▸ Your objective
Below are entries; repeat exactly, and nothing else, the lines from the one holding "In Figure 1" through the one holding "(2.9242, 3.9074) ..", inclusive. Leave the pictures out.

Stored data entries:
######

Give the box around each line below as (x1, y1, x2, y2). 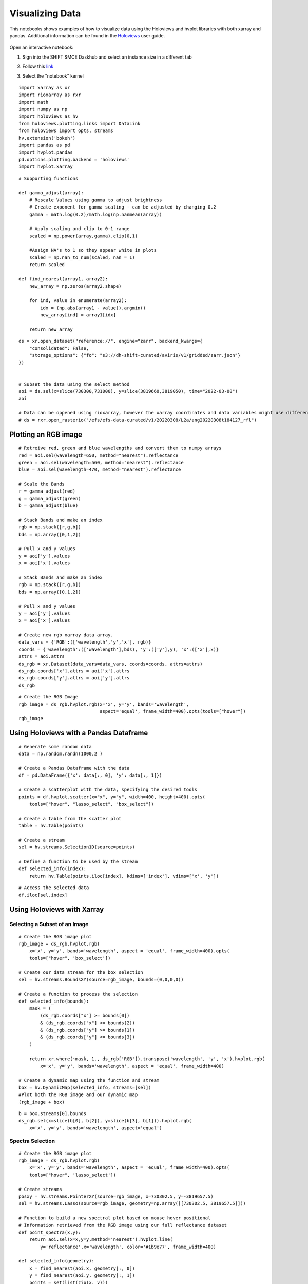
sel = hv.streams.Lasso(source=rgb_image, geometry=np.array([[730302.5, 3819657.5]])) (18, 1201, 246, 1206)
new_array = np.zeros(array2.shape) (29, 283, 122, 289)
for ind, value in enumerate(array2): (29, 298, 127, 304)
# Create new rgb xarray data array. (18, 632, 114, 638)
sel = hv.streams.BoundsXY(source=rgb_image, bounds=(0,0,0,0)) (18, 976, 184, 983)
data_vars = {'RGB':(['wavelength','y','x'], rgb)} (18, 639, 151, 645)
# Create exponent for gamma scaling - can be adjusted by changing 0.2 (29, 204, 217, 210)
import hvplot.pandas (18, 149, 73, 155)
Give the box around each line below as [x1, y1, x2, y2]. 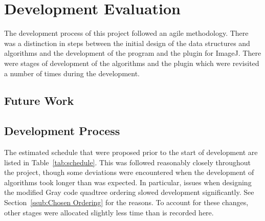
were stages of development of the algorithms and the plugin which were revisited [4, 57, 259, 68]
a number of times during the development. [4, 68, 140, 78]
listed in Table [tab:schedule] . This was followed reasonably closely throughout [4, 157, 251, 167]
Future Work [4, 93, 74, 108]
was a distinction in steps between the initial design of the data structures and [4, 37, 250, 48]
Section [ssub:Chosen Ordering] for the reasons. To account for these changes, [4, 197, 249, 208]
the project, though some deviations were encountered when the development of [4, 167, 254, 178]
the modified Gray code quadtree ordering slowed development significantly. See [4, 187, 254, 197]
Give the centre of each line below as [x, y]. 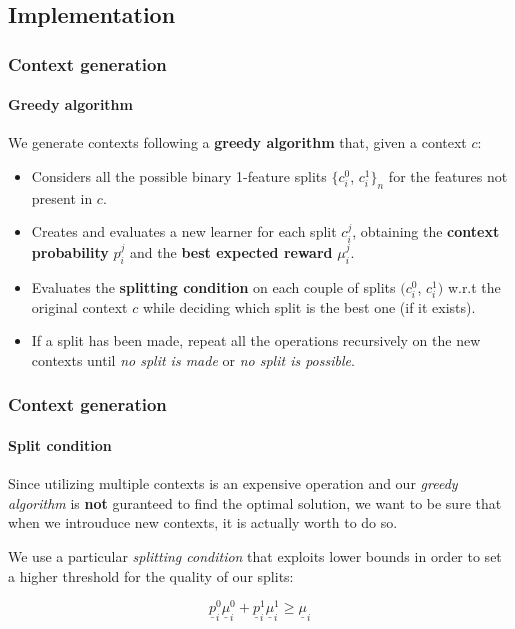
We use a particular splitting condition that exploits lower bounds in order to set [255, 555]
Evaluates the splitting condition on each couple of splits [213, 286]
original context [79, 306]
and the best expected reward [231, 251]
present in [62, 197]
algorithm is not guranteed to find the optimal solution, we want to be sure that [255, 502]
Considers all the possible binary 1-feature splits [179, 176]
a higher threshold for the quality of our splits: [151, 575]
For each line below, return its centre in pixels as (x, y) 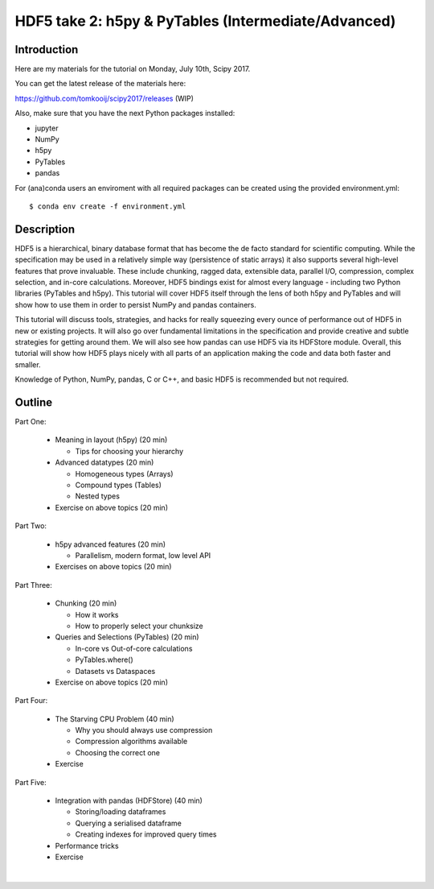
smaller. (28, 364)
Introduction (47, 50)
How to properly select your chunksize (139, 626)
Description (45, 229)
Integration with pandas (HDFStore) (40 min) (129, 800)
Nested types (98, 496)
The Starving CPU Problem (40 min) (115, 719)
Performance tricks (87, 846)
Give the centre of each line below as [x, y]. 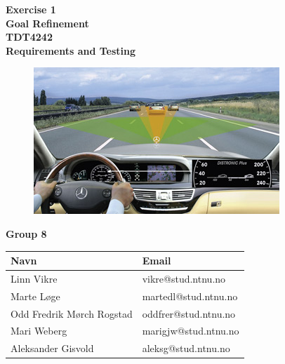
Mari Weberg [39, 331]
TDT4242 [29, 37]
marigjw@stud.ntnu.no [191, 331]
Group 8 [26, 233]
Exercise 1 [31, 9]
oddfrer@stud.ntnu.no [189, 313]
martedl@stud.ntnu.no [190, 296]
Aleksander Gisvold [52, 348]
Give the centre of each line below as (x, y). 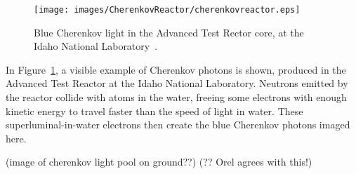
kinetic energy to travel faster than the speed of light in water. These (154, 111)
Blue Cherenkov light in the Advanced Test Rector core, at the (169, 32)
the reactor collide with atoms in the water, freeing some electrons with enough (176, 97)
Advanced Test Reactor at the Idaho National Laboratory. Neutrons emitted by (177, 83)
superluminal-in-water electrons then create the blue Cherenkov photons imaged (178, 125)
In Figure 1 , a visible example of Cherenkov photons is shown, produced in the (176, 69)
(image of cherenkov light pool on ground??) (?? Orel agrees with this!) (159, 162)
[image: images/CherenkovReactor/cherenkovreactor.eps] (167, 10)
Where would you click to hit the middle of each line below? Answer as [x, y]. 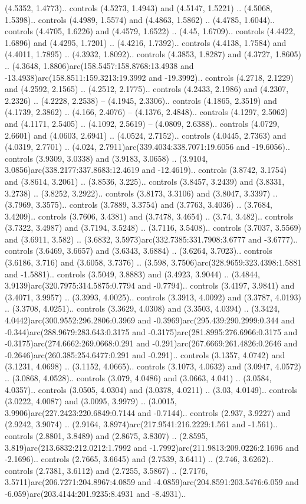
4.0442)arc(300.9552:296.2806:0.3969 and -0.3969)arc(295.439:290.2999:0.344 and [150, 320]
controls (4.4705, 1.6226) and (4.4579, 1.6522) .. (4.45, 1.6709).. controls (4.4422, [150, 31]
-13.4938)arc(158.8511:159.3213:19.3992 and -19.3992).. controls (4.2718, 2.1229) [149, 77]
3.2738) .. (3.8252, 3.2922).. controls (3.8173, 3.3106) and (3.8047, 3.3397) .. [141, 193]
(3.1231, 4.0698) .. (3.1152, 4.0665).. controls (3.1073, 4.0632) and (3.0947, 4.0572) [153, 366]
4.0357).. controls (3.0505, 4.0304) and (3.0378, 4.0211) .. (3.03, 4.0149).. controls [151, 389]
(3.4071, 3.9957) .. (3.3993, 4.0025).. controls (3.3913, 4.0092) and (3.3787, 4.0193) [153, 297]
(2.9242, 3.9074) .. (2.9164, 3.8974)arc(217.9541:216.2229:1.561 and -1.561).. [141, 424]
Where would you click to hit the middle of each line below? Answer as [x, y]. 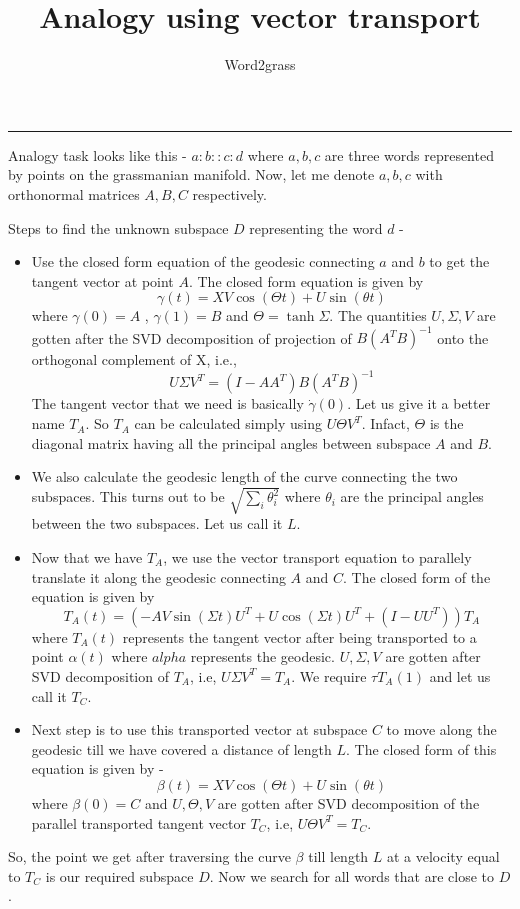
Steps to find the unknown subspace [118, 227]
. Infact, [385, 423]
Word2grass [260, 64]
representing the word [316, 227]
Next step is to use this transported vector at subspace [199, 729]
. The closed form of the [417, 576]
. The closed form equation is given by [306, 280]
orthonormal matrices [74, 193]
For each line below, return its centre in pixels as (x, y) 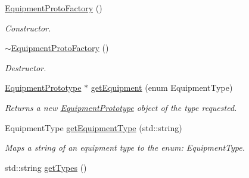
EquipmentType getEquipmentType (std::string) (94, 127)
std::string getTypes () (46, 167)
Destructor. (26, 67)
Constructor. (28, 28)
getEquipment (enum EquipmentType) (162, 88)
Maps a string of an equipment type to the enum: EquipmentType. (125, 147)
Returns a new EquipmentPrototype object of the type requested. (121, 107)
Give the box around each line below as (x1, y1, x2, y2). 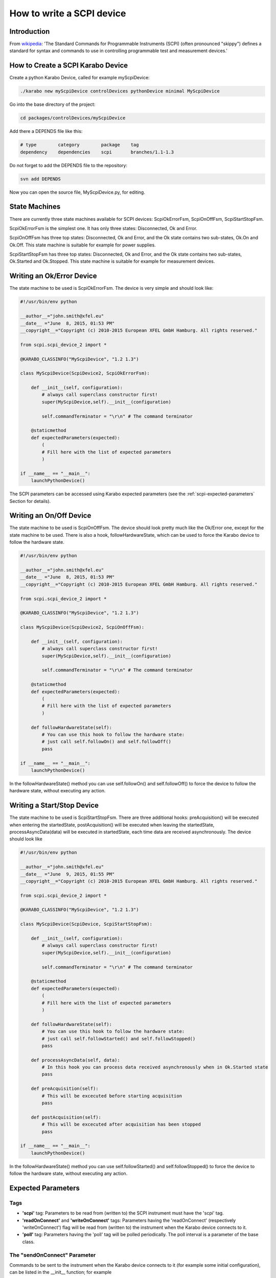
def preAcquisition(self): (31, 1086, 99, 1091)
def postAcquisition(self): (31, 1114, 102, 1120)
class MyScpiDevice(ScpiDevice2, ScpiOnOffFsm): (20, 624, 145, 630)
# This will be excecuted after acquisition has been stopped (41, 1122, 201, 1127)
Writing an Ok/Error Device (9, 271, 97, 281)
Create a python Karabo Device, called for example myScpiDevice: (9, 75, 150, 81)
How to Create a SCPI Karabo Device (9, 61, 128, 70)
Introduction (9, 27, 50, 36)
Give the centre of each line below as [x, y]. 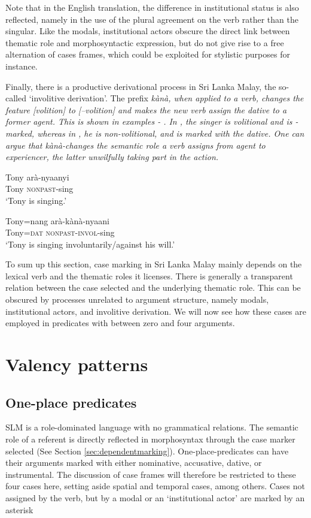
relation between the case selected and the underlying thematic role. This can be [153, 287]
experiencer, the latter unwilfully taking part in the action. [112, 157]
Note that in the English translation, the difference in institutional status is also [152, 7]
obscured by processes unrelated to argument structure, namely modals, [137, 299]
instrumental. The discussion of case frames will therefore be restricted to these [151, 474]
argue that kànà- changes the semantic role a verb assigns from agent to [135, 145]
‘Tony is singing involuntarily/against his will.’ [90, 244]
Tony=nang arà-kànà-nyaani [57, 220]
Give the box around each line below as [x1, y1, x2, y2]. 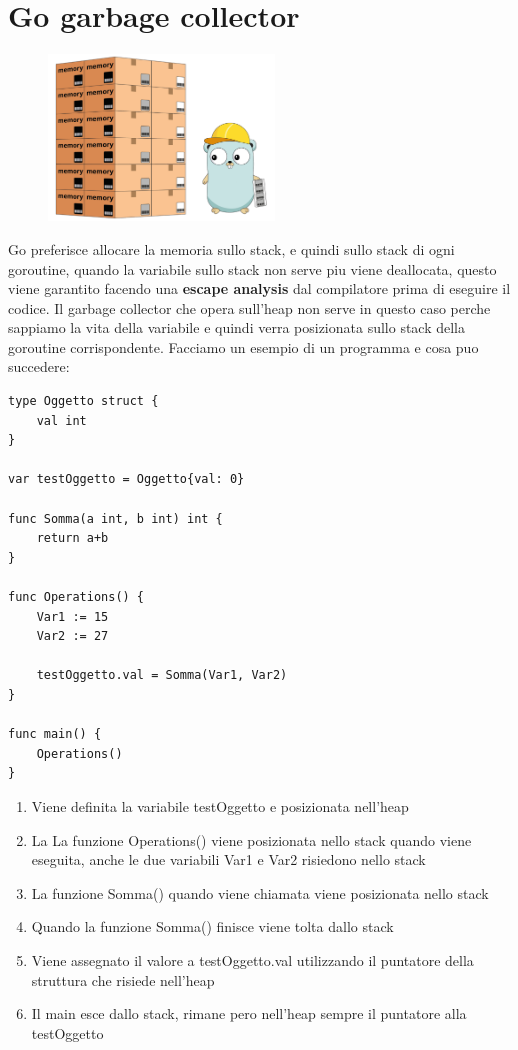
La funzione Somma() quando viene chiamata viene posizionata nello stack [31, 882, 489, 903]
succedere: [8, 356, 70, 377]
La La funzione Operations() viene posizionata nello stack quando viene [31, 829, 472, 850]
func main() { [8, 727, 102, 742]
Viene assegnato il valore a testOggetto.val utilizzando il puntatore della [31, 949, 474, 970]
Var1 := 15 [36, 609, 109, 624]
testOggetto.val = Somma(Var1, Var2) [36, 668, 288, 683]
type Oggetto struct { [8, 394, 159, 409]
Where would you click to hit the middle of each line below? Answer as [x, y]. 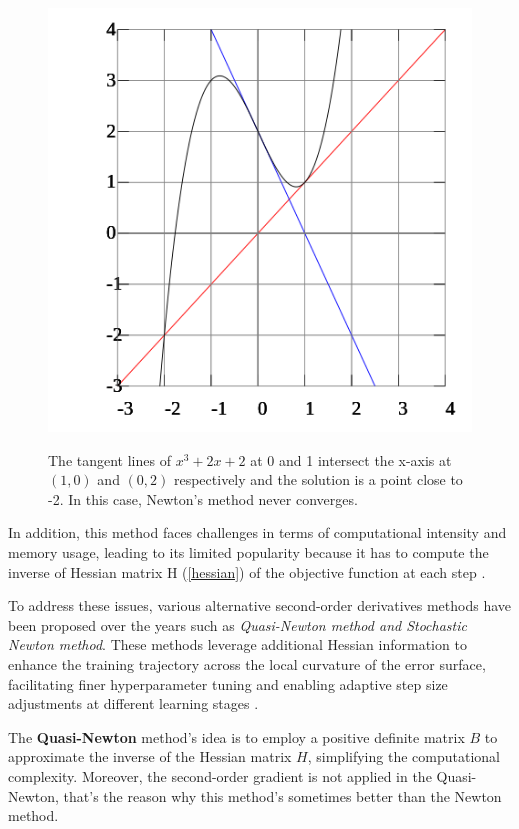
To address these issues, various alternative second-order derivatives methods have [260, 605]
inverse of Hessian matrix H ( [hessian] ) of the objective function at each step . [247, 571]
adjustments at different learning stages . [133, 703]
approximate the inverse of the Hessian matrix [150, 756]
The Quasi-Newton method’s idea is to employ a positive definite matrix [236, 736]
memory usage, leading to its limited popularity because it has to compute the [248, 551]
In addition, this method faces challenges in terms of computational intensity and [257, 532]
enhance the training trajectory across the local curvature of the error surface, [247, 663]
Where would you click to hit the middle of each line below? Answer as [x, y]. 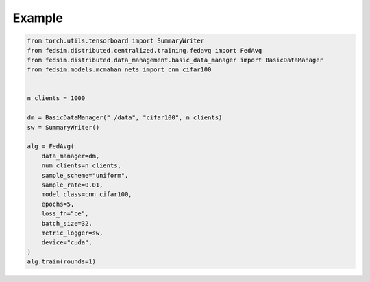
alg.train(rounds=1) [61, 262]
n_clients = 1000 [56, 98]
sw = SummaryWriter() [63, 127]
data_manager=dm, [71, 156]
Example [38, 18]
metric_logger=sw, [72, 233]
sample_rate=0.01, [72, 185]
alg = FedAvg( [51, 146]
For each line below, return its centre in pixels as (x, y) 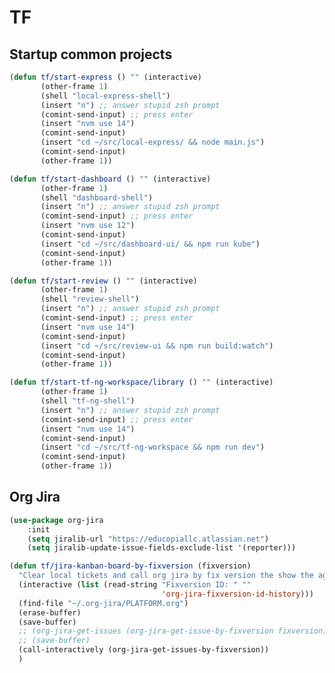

######

▸ Result
In Figure 1 , a visible example of Cherenkov photons is shown, produced in the (176, 69)
(image of cherenkov light pool on ground??) (?? Orel agrees with this!) (159, 162)
[image: images/CherenkovReactor/cherenkovreactor.eps] (167, 10)
Where would you click to hit the middle of each line below? Answer as [x, y]. 
4.0442)arc(300.9552:296.2806:0.3969 and -0.3969)arc(295.439:290.2999:0.344 and [150, 320]
controls (4.4705, 1.6226) and (4.4579, 1.6522) .. (4.45, 1.6709).. controls (4.4422, [150, 31]
-13.4938)arc(158.8511:159.3213:19.3992 and -19.3992).. controls (4.2718, 2.1229) [149, 77]
3.2738) .. (3.8252, 3.2922).. controls (3.8173, 3.3106) and (3.8047, 3.3397) .. [141, 193]
(3.1231, 4.0698) .. (3.1152, 4.0665).. controls (3.1073, 4.0632) and (3.0947, 4.0572) [153, 366]
4.0357).. controls (3.0505, 4.0304) and (3.0378, 4.0211) .. (3.03, 4.0149).. controls [151, 389]
(3.4071, 3.9957) .. (3.3993, 4.0025).. controls (3.3913, 4.0092) and (3.3787, 4.0193) [153, 297]
(2.9242, 3.9074) .. (2.9164, 3.8974)arc(217.9541:216.2229:1.561 and -1.561).. [141, 424]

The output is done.